This concern is particularly relevant if the scope of NSA activities extends
beyond counter-terrorism to the support and furtherance of American commercial
interests. I.e. industrial espionage.

This does not seem too unreasonable a supposition given the history of the US
security services.

It seems that, rationally, transitioning away from MS software should now be
considered a priority for any non-US business in active competition against a
US exporter.

At the very least, business leaders should carefully consider the consequences
before storing or transmitting business-critical information using a device
that has been exposed to potentially compromised software.

------
JonSkeptic
According to articles scooped up on Google Finance: "TECH STOCKS: AMD, Amazon,
Microsoft Lead Tech Rally" and "Microsoft Corporation (NASDAQ:MSFT) trading
up"

We'll see if that changes, but I think the public has already moved on.
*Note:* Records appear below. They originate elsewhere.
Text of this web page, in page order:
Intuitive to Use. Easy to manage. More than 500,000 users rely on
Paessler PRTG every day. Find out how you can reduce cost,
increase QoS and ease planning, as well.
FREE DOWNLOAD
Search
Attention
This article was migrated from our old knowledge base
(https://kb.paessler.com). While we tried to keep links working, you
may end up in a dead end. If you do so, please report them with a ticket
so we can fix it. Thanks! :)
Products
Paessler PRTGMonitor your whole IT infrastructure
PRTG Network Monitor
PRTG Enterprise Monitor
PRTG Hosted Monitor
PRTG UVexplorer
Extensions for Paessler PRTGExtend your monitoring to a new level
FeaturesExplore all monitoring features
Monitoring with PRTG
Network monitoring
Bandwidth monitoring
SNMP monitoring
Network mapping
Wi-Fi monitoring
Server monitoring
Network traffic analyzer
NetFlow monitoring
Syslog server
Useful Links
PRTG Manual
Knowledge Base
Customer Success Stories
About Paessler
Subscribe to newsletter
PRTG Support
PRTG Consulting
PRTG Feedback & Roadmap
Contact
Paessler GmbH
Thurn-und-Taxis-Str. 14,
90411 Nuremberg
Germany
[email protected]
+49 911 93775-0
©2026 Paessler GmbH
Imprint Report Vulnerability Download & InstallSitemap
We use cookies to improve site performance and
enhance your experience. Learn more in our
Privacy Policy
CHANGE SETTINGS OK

The
Zimmerman trial was a brilliant distraction.

------
MisterWebz
> “I have a feeling that the administration is getting concerned about the
> bulk phone records collection, and that they are thinking about whether to
> move administratively to stop it,”

Conveniently ignoring the methods they're using to get the most information.

------
mtgx
What's worse is that they don't even _have_ to do it. They _wanted_ to do
this:

[http://paranoia.dubfire.net/2010/09/calea-and-
encryption.htm...](http://paranoia.dubfire.net/2010/09/calea-and-
encryption.html)